As it stands currently the proxies and proxy issuers MUST have a
non-empty subject name so all of our path validation uses subject
names. We intentionally tried to avoid having to deal with the
SubjectAltNames, since we couldn't think of a benefit for them, to
keep path validation simpler.

 >  > 12.  Section 3.5 - Ditto of item 7.  I can see needing to potentially
 > > define how to do some conversions, are you just trying to avoid that
 > > problem?
 > 
 > (Reference should be item 9 instead of item 7)
 > 
 > The reason for this is that some of the subjectAltName forms are not
 > hierarchical, so we cannot use our current path validation techniques to
 > verify the validity of a proxy's SubjectAltName.  This means that
 > applications will have to locate the EEC to determine things like e-mail
 > address.
 > 
 > [JLS] The only issue that I have here is that I can see proxy's
 > potentially being named with some things that might not go well here.  I
 > don't know if these are real, but could see potentially  wanting to put
 > IP addresses in as alt names for the proxy.  I hate to see this
 > restricted out without really thinking hard about some cases where this
 > might be nice.

As stated, we couldn't think of a way to allow non-hierarchical naming
allowed in the SubjectAltName while allowing those names to be
validated.

 >  > 13. Section 3.6 - Signing only certificate cannot issue encrypting  >
 > certificate.
 > 
 > I believe the third bullet prohibits this.
 > 
 >  > 14.  Section 3.6 - RSA certificate cannot issue DH certificate.
 > 
 > I don't see why this is relevant to 3.6
 > 
 > Question from one of my coauthors:
 > 
 > What this comment seems to be pushing on is whether the signature
 > algorithm 
 > can change between the issuer and the subject.  I don't see why not.  In
 > 
 > fact, I can see some value to this, as you might want to secure an EEC
 > with 
 > a stronger algorithm and key, but use a lighter weight approach for a 
 > short-lived PC.  We already change the key length.  What's the problem
 > with 
 > change the algorithm?
 > 
 > [JLS]  This is in response to both 13 and 14.  The reason that an RSA
 > certificate cannot issue a DH certificate, is that an RSA certificate
 > will assert the keyEncipherment bit, however a DH certificate needs to
 > assert the keyAgreement bit.  This is not allowed since this is a change
 > in the set of keyUsage bits in a non-subset manner.  In the same way, a
 > signing only certificate would have either the digitialSignature or the
 > nonRepudiation bit set in KeyUsage.  Since the keyEncipherment or
 > keyAgreement bits are not set, an encryption certificate could not be
 > issued.  A certificate with only keyEncipherment would be unable to
 > issue a certificate since the signature operation is not allowed under
 > its abilities for verification.  This means that in order to issue a
 > certificate that allows for encryption, you need to start with an RSA
 > certificate that allows both keyEncipherment and
 > digitalSignature/nonReudiation.

This sparked a discussion about the KeyUsage and ExtendedKeyUsage
extensions in PCs and our conclusion was these bits are authorization
policy and should be treated in same manner as the proxy policy.
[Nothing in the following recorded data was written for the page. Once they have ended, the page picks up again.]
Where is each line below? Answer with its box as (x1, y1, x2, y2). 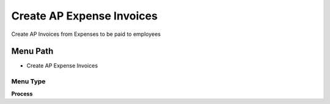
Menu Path (11, 46, 54, 57)
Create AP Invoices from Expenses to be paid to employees (11, 30, 161, 38)
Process (11, 90, 33, 97)
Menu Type (11, 77, 46, 86)
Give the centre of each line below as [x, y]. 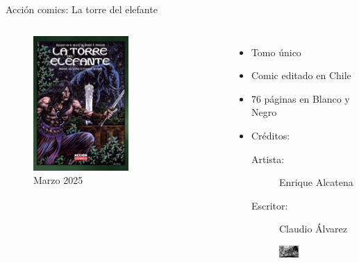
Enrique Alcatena [316, 182]
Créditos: [270, 135]
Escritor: [269, 205]
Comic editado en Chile [301, 75]
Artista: [268, 159]
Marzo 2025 [58, 180]
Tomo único [276, 52]
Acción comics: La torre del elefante [82, 9]

What
this means is that if a relying party is basing a decision on one or
more of these bits in a PC, the relying party needs to verify local
policy as to whether the bits are legally set based on their values in
preceding certificates in the chain. For any policy that we thought up
that could be encoded in path validation to control inheritence, we
also thought of reasonable exceptions (especially for PCs with
independent proxy policies).

The result of this is that we will remove any constraints on the
contents of the KeyUsage and ExtendedKeyUsage in a PC, but make it
clear that relying parties that uses these bits as the basis for
decisions MUST verify that the inheritences of the bits meets local
policy. In general we most policies will probably subset, but we
there may be exceptions in that some sites MAY wish to allow
independent PCs to have any legal KeyUsage or ExtendedKeyUsage fields
and some sites may wish to allow the RSA/DH example as you point out.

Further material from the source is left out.